WHAT YOU NEED TO DO> From the entries, copy every line that carries the string "access".

▶

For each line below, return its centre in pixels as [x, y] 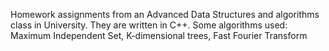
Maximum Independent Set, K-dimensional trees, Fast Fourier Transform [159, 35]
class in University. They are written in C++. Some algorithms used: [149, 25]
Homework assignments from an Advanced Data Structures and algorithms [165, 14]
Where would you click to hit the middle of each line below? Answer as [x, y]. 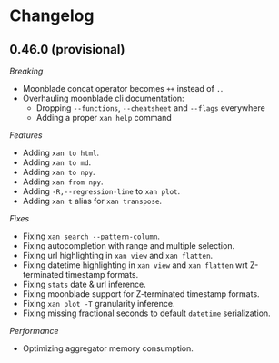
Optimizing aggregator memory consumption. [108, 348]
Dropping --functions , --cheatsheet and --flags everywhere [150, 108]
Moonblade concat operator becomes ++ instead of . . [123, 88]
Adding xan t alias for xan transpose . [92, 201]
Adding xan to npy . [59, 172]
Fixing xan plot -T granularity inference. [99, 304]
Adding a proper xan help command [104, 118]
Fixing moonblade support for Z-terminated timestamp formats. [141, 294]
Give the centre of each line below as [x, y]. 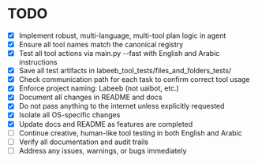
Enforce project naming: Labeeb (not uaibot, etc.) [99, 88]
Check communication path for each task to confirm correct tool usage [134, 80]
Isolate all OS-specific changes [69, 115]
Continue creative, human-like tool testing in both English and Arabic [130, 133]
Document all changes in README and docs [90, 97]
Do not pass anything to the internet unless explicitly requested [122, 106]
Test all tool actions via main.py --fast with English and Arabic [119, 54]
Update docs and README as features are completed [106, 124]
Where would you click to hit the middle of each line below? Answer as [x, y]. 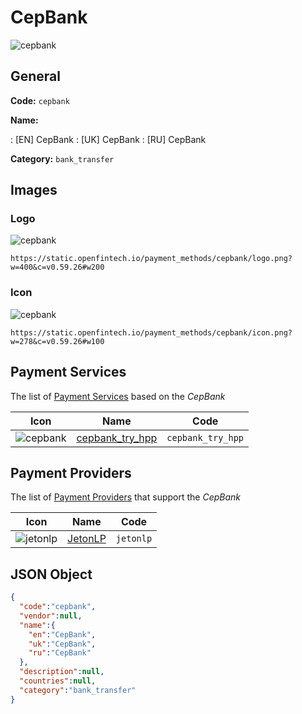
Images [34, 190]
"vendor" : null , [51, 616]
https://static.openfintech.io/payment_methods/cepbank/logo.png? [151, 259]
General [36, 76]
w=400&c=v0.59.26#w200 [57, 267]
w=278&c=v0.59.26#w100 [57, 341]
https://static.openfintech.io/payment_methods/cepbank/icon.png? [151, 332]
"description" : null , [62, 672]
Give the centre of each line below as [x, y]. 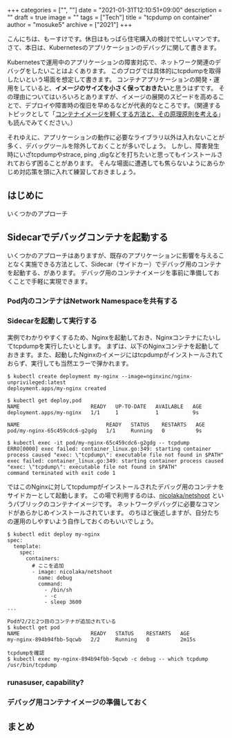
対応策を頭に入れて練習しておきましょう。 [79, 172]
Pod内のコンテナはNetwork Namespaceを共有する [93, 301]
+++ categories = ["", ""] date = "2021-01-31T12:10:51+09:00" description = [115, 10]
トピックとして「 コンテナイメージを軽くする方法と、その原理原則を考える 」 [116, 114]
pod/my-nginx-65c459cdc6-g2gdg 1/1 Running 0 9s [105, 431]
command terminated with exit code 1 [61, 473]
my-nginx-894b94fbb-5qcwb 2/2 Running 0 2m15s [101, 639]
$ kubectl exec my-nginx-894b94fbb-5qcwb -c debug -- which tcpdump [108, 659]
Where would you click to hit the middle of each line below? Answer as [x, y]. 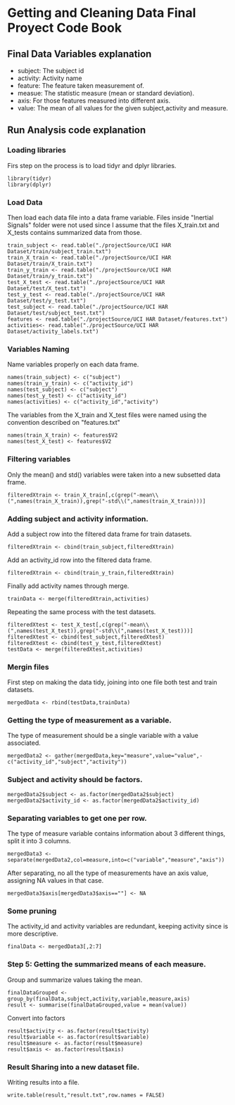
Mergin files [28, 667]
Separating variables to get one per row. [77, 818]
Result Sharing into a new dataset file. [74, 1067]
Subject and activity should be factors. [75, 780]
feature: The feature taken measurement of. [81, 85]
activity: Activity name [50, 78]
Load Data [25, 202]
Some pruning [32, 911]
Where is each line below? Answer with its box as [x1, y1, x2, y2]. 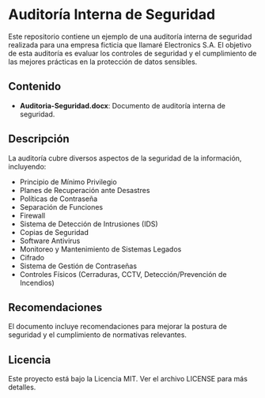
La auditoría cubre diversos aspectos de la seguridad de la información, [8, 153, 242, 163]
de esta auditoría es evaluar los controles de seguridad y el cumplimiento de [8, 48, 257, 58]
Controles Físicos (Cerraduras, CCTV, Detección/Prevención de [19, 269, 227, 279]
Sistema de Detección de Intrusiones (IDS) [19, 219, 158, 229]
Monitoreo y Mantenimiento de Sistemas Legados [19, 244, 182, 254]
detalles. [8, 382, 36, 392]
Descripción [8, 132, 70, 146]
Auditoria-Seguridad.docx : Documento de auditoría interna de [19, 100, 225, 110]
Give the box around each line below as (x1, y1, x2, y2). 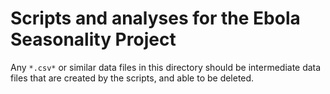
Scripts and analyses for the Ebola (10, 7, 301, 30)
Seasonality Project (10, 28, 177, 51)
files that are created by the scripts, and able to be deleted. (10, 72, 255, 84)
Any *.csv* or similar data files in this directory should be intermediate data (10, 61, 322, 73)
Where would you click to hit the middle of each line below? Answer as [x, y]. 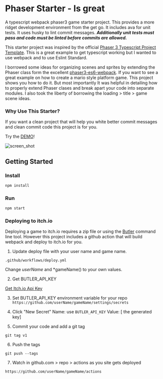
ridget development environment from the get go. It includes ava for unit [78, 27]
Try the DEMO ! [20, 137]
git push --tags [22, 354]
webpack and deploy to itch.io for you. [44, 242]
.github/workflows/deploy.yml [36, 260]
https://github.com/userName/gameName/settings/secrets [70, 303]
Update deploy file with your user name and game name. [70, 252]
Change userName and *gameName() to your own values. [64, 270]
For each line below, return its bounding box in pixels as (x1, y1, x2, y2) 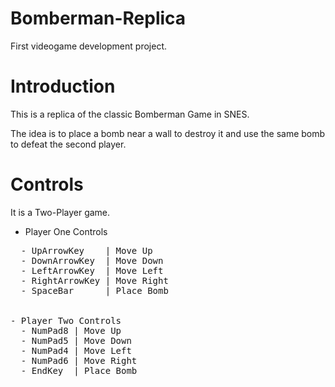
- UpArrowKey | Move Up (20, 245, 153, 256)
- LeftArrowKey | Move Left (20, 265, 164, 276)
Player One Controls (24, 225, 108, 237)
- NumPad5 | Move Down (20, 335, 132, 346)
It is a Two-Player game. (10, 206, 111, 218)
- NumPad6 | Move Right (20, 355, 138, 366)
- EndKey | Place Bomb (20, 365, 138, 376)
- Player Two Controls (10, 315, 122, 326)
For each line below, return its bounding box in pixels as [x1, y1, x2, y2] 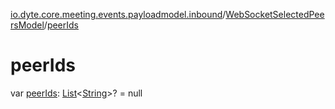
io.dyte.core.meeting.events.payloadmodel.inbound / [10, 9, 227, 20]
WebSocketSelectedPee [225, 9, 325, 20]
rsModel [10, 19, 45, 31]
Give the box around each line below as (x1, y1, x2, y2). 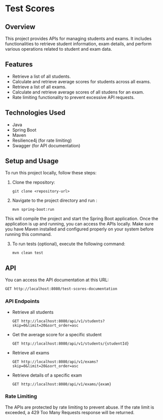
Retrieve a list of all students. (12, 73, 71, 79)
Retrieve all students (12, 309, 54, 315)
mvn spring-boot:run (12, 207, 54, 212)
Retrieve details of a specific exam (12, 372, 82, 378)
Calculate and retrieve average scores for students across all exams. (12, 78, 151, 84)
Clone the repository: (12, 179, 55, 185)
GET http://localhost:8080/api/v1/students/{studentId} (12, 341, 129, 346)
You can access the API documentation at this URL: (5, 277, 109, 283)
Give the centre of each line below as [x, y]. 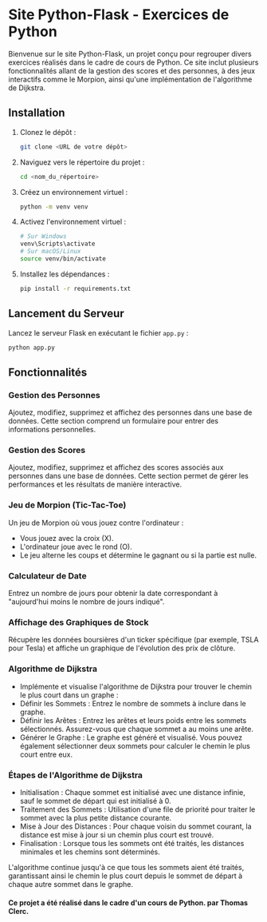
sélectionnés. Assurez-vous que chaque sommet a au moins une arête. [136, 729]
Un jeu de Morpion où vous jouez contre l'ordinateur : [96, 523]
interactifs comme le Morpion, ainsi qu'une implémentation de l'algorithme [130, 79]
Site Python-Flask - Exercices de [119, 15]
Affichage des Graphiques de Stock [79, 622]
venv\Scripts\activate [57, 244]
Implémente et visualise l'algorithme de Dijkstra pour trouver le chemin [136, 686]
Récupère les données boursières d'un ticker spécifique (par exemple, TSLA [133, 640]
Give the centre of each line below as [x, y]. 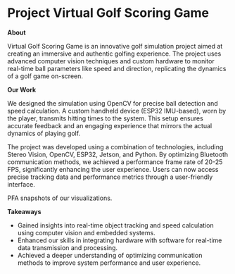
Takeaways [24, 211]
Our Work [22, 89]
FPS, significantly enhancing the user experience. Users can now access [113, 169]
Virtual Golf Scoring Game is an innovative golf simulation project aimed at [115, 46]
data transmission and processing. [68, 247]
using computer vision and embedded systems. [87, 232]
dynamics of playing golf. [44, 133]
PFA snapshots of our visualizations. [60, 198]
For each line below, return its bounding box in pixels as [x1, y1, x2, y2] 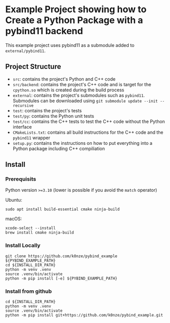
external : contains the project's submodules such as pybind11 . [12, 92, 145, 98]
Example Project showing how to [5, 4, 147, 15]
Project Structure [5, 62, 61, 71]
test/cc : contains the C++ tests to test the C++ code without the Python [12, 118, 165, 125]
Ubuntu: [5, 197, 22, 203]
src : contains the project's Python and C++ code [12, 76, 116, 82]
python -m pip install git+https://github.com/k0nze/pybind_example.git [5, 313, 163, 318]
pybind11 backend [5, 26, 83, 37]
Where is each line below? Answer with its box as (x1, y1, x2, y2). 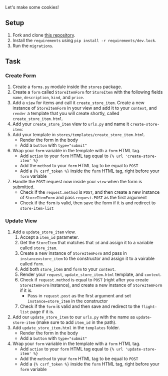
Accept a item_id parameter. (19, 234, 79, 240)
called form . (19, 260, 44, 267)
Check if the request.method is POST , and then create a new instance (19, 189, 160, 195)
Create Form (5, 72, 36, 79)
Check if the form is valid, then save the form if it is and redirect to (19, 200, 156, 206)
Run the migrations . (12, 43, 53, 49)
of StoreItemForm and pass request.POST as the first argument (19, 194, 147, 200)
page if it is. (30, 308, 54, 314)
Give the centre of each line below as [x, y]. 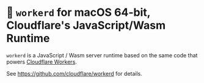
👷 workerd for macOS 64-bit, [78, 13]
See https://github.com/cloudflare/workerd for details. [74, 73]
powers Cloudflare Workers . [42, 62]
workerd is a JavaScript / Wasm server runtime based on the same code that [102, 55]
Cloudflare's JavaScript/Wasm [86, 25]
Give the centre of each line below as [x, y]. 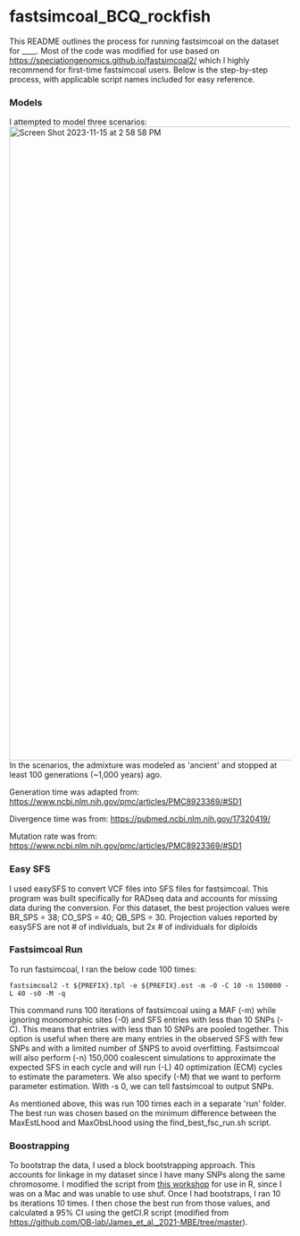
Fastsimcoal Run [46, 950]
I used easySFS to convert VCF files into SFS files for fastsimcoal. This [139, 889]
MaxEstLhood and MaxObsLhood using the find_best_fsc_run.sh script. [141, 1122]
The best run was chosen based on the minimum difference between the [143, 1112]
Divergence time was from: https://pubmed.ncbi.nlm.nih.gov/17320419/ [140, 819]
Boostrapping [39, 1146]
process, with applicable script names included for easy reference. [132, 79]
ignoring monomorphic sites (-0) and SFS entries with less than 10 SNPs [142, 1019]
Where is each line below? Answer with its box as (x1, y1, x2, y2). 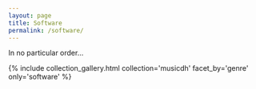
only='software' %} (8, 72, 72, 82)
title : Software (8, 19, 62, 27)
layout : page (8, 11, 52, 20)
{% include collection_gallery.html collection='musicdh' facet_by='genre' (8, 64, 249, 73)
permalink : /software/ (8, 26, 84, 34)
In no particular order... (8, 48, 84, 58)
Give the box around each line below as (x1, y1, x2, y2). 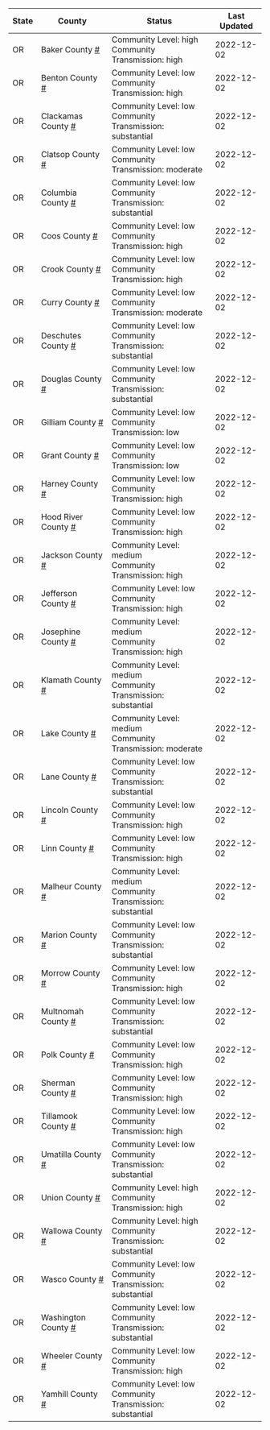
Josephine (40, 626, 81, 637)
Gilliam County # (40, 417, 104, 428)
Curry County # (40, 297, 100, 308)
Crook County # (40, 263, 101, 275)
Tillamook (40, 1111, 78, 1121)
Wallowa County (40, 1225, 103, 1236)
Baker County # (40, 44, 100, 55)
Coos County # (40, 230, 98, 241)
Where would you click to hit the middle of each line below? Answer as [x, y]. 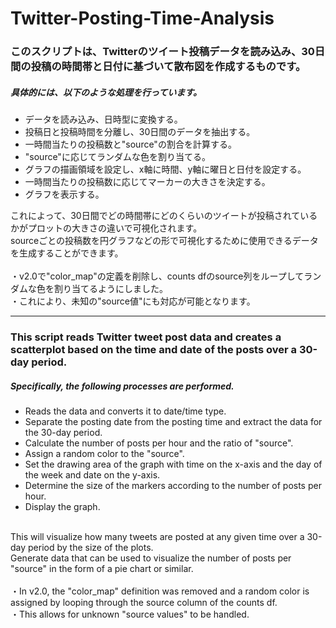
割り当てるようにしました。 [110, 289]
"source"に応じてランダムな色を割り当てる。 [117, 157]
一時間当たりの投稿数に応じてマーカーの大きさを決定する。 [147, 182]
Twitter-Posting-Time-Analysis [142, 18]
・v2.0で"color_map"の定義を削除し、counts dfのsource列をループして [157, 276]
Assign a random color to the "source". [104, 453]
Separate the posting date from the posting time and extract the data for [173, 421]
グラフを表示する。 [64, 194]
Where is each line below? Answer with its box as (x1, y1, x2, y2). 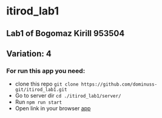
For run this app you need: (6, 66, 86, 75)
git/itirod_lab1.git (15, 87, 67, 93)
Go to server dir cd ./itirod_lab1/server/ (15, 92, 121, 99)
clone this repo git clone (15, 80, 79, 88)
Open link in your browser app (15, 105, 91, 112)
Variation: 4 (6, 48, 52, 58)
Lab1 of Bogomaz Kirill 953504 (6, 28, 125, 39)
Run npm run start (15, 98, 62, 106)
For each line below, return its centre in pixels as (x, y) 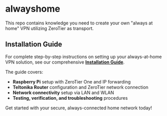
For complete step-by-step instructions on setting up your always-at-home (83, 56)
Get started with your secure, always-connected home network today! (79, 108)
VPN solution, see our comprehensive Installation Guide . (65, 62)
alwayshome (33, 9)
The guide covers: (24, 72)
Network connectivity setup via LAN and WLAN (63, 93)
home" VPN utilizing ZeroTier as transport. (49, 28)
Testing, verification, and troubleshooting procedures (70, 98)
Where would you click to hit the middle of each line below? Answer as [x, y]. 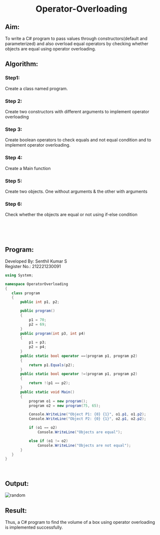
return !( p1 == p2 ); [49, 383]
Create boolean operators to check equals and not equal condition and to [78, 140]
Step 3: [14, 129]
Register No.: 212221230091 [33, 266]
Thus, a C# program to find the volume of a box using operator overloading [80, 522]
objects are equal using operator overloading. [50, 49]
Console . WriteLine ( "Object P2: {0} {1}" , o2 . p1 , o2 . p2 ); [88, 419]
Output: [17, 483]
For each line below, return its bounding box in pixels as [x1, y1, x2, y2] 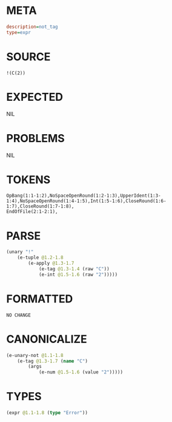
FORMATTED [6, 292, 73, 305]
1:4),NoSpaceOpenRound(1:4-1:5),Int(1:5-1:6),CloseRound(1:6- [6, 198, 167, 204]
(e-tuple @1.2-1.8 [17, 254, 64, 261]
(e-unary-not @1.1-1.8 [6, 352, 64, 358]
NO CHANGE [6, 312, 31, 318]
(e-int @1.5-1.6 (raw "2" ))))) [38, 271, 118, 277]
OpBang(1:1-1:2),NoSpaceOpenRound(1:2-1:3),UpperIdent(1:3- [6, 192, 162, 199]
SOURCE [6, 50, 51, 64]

◀

WRITTEN RESPONSE>
You can access the API documentation at this URL: (5, 277, 109, 283)
FPS, significantly enhancing the user experience. Users can now access [113, 169]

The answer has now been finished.